■ What needs to be done
The lines you return must be all those in the data that hold the string "symbolic".

(Records from a collection)

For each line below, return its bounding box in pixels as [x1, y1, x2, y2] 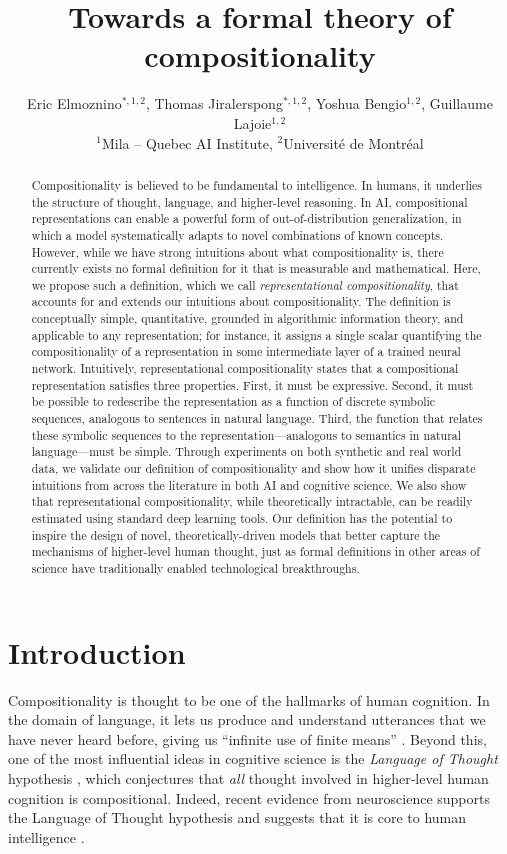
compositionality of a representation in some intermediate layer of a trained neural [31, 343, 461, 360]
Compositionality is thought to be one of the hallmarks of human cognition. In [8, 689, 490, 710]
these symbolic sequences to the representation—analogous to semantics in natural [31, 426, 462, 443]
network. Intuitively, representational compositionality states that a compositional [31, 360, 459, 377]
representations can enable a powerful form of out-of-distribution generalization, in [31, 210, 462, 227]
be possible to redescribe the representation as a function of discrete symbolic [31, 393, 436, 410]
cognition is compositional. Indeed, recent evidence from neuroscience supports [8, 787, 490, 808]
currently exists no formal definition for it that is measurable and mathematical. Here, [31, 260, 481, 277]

■ Answer box
these symbolic sequences to the representation—analogous to semantics in natural [31, 426, 462, 443]
be possible to redescribe the representation as a function of discrete symbolic [31, 393, 436, 410]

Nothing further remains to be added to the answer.